Я созерцал и слушал космос, а во мне закипало море. С каждой стопкой его шум становился слышнее. Потом начало слегка штормить, но я-то находился в крепкой спасательной шлюпке. Можно было задраить кормовой лючок, а то и оба, но всё равно слышать удары волн, ощущать кожей всего тела присутствие моря, его дыхание, прикосновение его прохладных рук.

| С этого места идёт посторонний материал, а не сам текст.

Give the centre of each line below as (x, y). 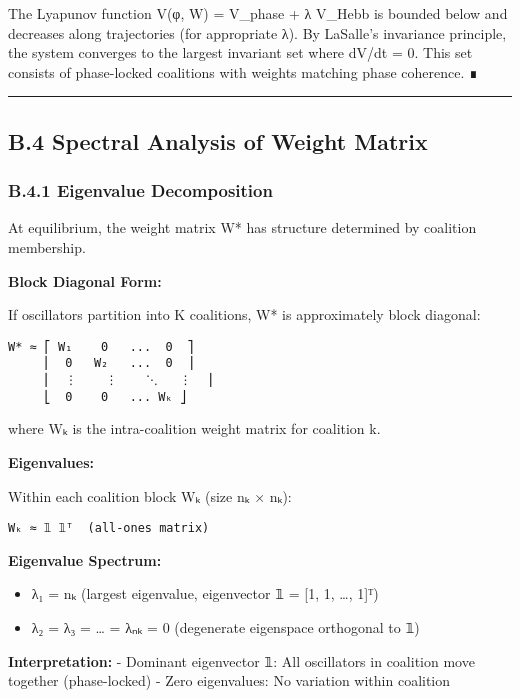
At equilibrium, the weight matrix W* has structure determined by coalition (242, 227)
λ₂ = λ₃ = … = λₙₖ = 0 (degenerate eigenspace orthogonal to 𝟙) (225, 627)
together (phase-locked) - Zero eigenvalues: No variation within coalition (229, 680)
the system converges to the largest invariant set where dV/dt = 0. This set (240, 52)
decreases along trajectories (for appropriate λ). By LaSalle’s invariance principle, (257, 32)
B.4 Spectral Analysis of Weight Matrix (218, 140)
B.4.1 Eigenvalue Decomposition (140, 190)
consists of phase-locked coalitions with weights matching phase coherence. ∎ (243, 71)
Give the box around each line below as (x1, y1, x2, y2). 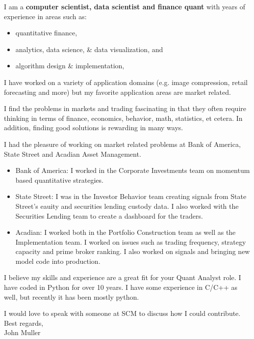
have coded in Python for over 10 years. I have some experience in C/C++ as (4, 282, 238, 292)
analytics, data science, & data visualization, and (15, 44, 163, 54)
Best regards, (4, 317, 44, 328)
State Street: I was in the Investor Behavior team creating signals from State (15, 191, 247, 201)
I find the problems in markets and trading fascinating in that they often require (4, 103, 246, 113)
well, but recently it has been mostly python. (4, 291, 139, 302)
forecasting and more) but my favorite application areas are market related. (4, 86, 231, 97)
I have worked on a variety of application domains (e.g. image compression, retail (4, 77, 248, 87)
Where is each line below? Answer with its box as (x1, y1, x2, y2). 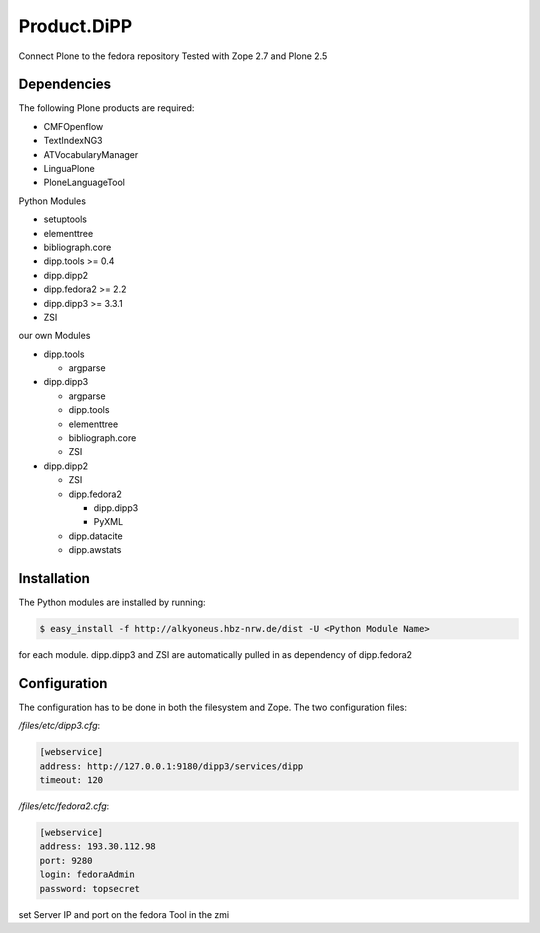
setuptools (43, 213, 87, 225)
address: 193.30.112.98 (39, 841, 157, 852)
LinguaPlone (43, 163, 95, 175)
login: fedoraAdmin (39, 869, 135, 880)
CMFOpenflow (43, 120, 104, 132)
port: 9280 (39, 855, 93, 866)
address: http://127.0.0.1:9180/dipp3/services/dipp (39, 760, 304, 772)
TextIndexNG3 (43, 135, 104, 147)
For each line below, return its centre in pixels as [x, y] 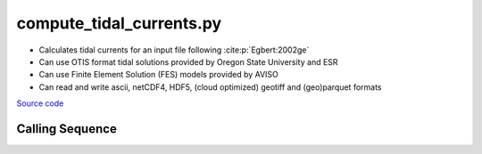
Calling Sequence [67, 129]
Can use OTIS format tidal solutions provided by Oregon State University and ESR [188, 61]
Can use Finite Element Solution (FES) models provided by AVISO [158, 75]
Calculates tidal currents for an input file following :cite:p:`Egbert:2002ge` [174, 50]
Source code [40, 103]
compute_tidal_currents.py [119, 23]
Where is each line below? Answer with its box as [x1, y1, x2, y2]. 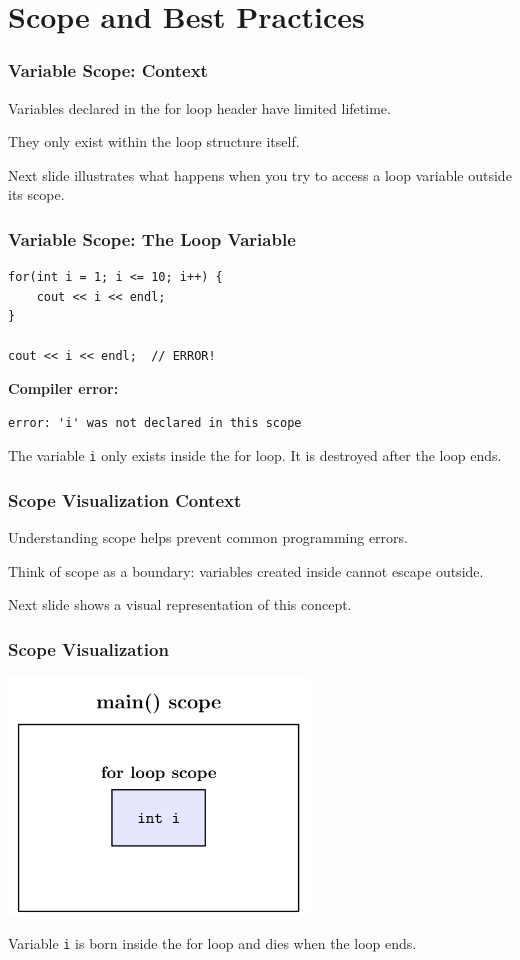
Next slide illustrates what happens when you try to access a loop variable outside [8, 164, 512, 185]
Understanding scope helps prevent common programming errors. [8, 527, 408, 548]
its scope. [8, 184, 65, 205]
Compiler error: [8, 378, 119, 399]
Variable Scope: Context [8, 58, 208, 83]
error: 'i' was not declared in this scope [8, 415, 302, 430]
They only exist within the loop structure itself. [8, 131, 300, 152]
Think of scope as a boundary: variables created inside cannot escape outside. [8, 560, 484, 581]
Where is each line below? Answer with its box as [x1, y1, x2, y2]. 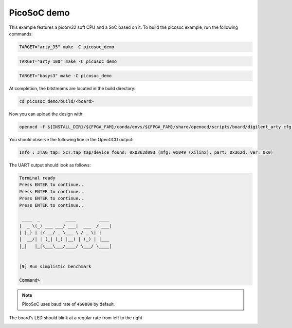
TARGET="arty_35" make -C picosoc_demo [19, 44, 114, 50]
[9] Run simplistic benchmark [19, 264, 91, 270]
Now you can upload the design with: [9, 111, 84, 117]
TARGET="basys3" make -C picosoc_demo [19, 73, 112, 79]
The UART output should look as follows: [9, 162, 91, 168]
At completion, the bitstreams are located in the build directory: [9, 86, 136, 91]
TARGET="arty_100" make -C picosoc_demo [19, 58, 117, 64]
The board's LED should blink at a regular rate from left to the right [9, 314, 143, 321]
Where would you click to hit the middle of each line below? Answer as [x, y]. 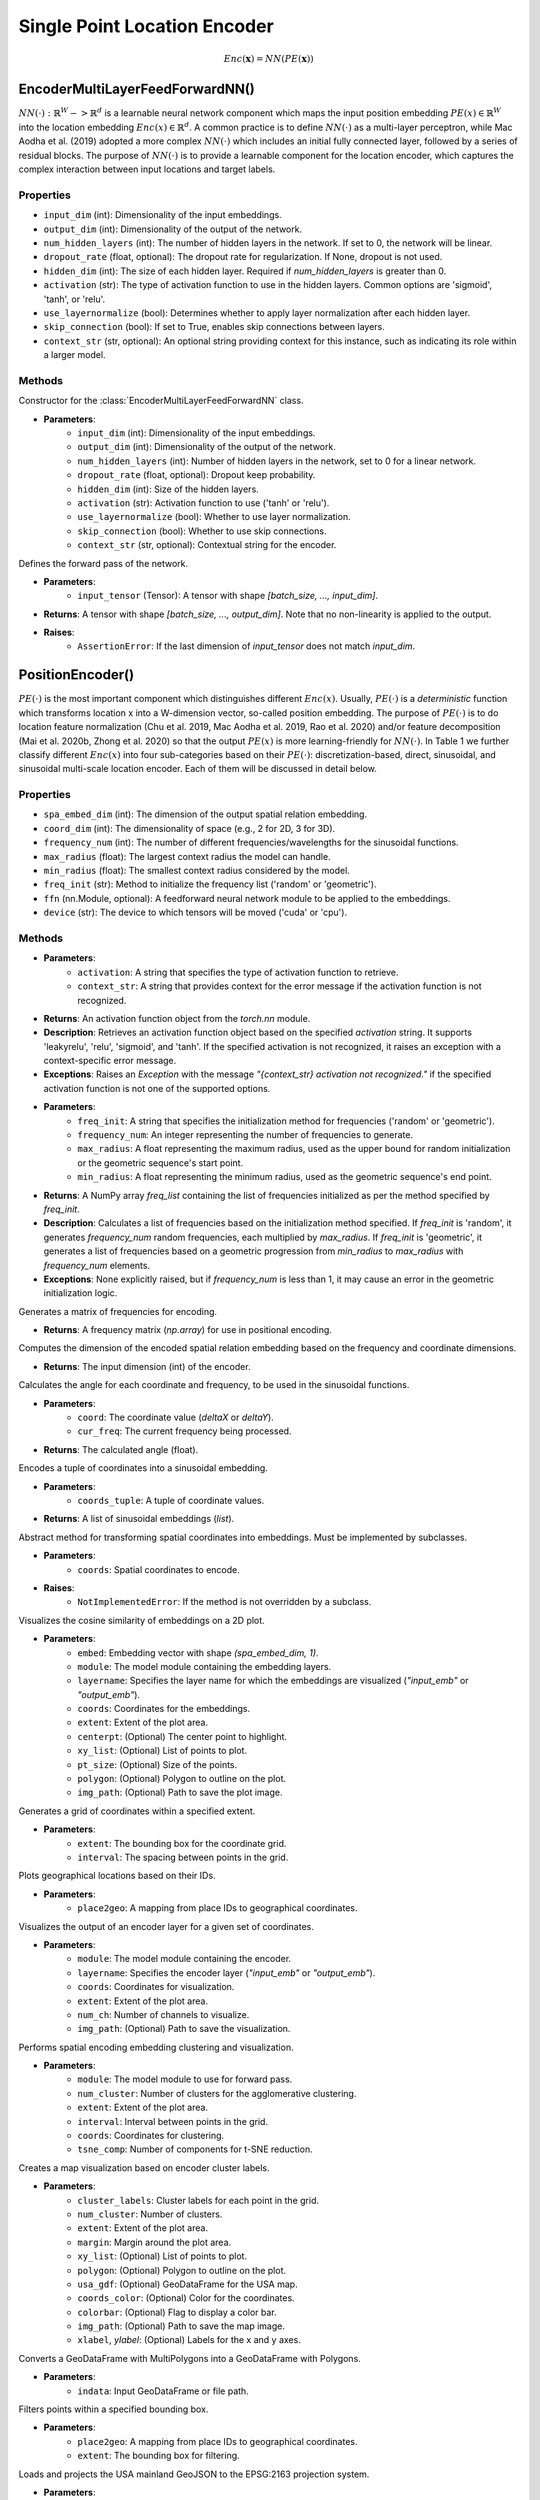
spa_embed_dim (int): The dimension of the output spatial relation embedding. [205, 814]
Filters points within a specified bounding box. [113, 2409]
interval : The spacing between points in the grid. [183, 1857]
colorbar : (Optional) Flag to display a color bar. [177, 2312]
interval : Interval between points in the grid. [173, 2121]
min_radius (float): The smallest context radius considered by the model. [196, 871]
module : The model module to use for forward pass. [185, 2079]
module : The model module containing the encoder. [184, 1959]
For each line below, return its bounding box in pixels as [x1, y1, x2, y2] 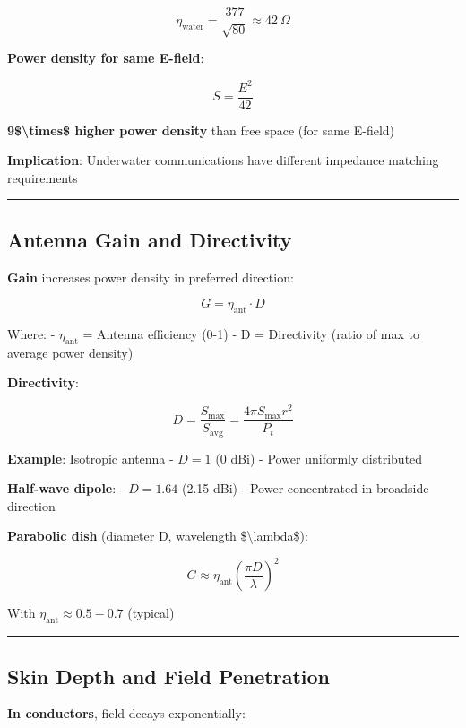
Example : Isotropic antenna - [7, 448, 174, 467]
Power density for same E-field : [7, 48, 204, 67]
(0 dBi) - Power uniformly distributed [215, 448, 423, 467]
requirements [7, 168, 78, 186]
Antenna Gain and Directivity [7, 225, 292, 253]
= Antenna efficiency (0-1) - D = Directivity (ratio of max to [82, 324, 419, 342]
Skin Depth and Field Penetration [7, 662, 330, 689]
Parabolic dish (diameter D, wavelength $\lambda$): [7, 526, 308, 545]

К чёрту салями, хрен васаби и мою белую болгарскую фасоль! И красную, краснодарскую, тоже к чёрту! Да здравствует море! В путь! Сейчас мне подвластно всё. Я волен оказаться на палубе любого корабля, править, куда хочу, видеть, что пожелаю. И если пространство – «бесконечная данная величина», то и во мне – «необходимое априорное представление, лежащее в основе внешних созерцаний», переваренных мной и ставших внутренними. «Проходит не время, а существование изменчивого во времени», а я, как органическая субстанция в философском понимании… нет, лучше как субъект и объект, могу определить последовательность явлений и их одновременное существование во времени и, чёрт возьми, в пространстве, которое скручивается, как сухая береста, в тугой свиток, после чего оставляет горстку пепла в печи крематория.